:: The problem ::
Copy the entries word for word. Keep the pictures out.

:: Exercise input ::
-=-=-=-=-
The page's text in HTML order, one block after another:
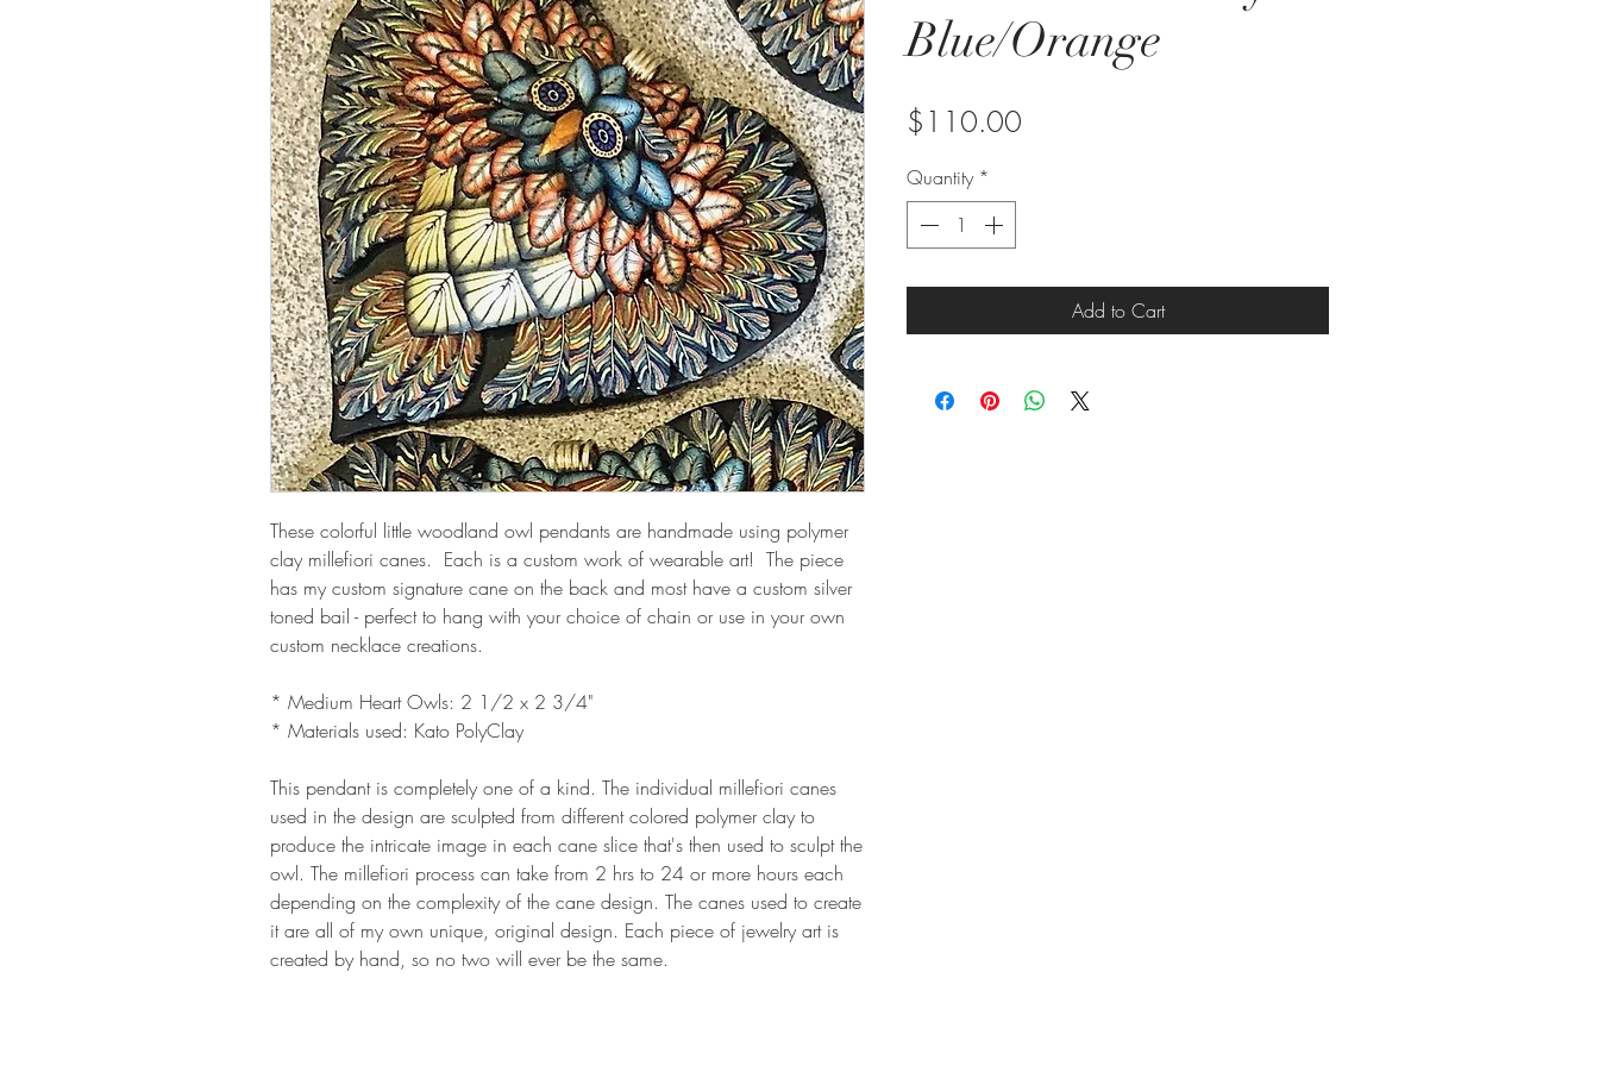
These colorful little woodland owl pendants are handmade using polymer
clay millefiori canes. Each is a custom work of wearable art! The piece
has my custom signature cane on the back and most have a custom silver
toned bail - perfect to hang with your choice of chain or use in your own
custom necklace creations.
* Medium Heart Owls: 2 1/2 x 2 3/4"
* Materials used: Kato PolyClay
This pendant is completely one of a kind. The individual millefiori canes
used in the design are sculpted from different colored polymer clay to
produce the intricate image in each cane slice that's then used to sculpt the
owl. The millefiori process can take from 2 hrs to 24 or more hours each
depending on the complexity of the cane design. The canes used to create
it are all of my own unique, original design. Each piece of jewelry art is
created by hand, so no two will ever be the same.
Blue/Orange
$110.00
Quantity *
Add to Cart
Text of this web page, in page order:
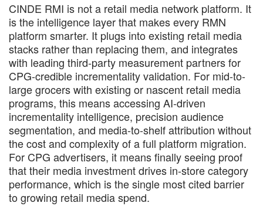
CINDE RMI is not a retail media network platform. It
is the intelligence layer that makes every RMN
platform smarter. It plugs into existing retail media
stacks rather than replacing them, and integrates
with leading third-party measurement partners for
CPG-credible incrementality validation. For mid-to-
large grocers with existing or nascent retail media
programs, this means accessing AI-driven
incrementality intelligence, precision audience
segmentation, and media-to-shelf attribution without
the cost and complexity of a full platform migration.
For CPG advertisers, it means finally seeing proof
that their media investment drives in-store category
performance, which is the single most cited barrier
to growing retail media spend.
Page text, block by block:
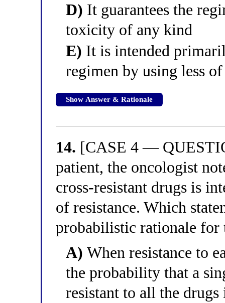
D) It guarantees the
toxicity of any kind
E) It is intended
regimen by using less
Show Answer & Rationale
14. [CASE 4 —
patient, the oncologist
cross-resistant drugs is
of resistance. Which
probabilistic rationale for
A) When resistance to
the probability that a
resistant to all the
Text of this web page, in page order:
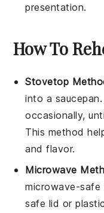
presentation.
How To
Stovetop
into a
occasionally,
This method
and flavor.
Microwave
microwave-
safe lid or
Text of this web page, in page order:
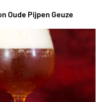
Oude Pijpen Geuze
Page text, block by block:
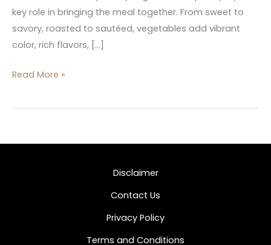
key role in bringing the meal together. From sweet to
savory, roasted to sautéed, vegetables add vibrant
color, rich flavors, […]
Read More »
Disclaimer
Contact Us
Privacy Policy
Terms and Conditions
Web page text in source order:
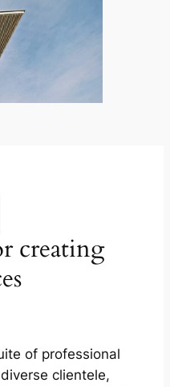
creating
of professional
clientele,
-=-=-=-=-
:: Exercise result ::
The page's text in HTML order, one block after another:
These colorful little woodland owl pendants are handmade using polymer
clay millefiori canes. Each is a custom work of wearable art! The piece
has my custom signature cane on the back and most have a custom silver
toned bail - perfect to hang with your choice of chain or use in your own
custom necklace creations.
* Medium Heart Owls: 2 1/2 x 2 3/4"
* Materials used: Kato PolyClay
This pendant is completely one of a kind. The individual millefiori canes
used in the design are sculpted from different colored polymer clay to
produce the intricate image in each cane slice that's then used to sculpt the
owl. The millefiori process can take from 2 hrs to 24 or more hours each
depending on the complexity of the cane design. The canes used to create
it are all of my own unique, original design. Each piece of jewelry art is
created by hand, so no two will ever be the same.
Blue/Orange
$110.00
Quantity *
Add to Cart
Text of this web page, in page order:
CINDE RMI is not a retail media network platform. It
is the intelligence layer that makes every RMN
platform smarter. It plugs into existing retail media
stacks rather than replacing them, and integrates
with leading third-party measurement partners for
CPG-credible incrementality validation. For mid-to-
large grocers with existing or nascent retail media
programs, this means accessing AI-driven
incrementality intelligence, precision audience
segmentation, and media-to-shelf attribution without
the cost and complexity of a full platform migration.
For CPG advertisers, it means finally seeing proof
that their media investment drives in-store category
performance, which is the single most cited barrier
to growing retail media spend.
Page text, block by block:
D) It guarantees the
toxicity of any kind
E) It is intended
regimen by using less
Show Answer & Rationale
14. [CASE 4 —
patient, the oncologist
cross-resistant drugs is
of resistance. Which
probabilistic rationale for
A) When resistance to
the probability that a
resistant to all the
Text of this web page, in page order:
presentation.
How To
Stovetop
into a
occasionally,
This method
and flavor.
Microwave
microwave-
safe lid or
Text of this web page, in page order:
Oude Pijpen Geuze
Page text, block by block:
key role in bringing the meal together. From sweet to
savory, roasted to sautéed, vegetables add vibrant
color, rich flavors, […]
Read More »
Disclaimer
Contact Us
Privacy Policy
Terms and Conditions
Web page text in source order:
creating
of professional
clientele,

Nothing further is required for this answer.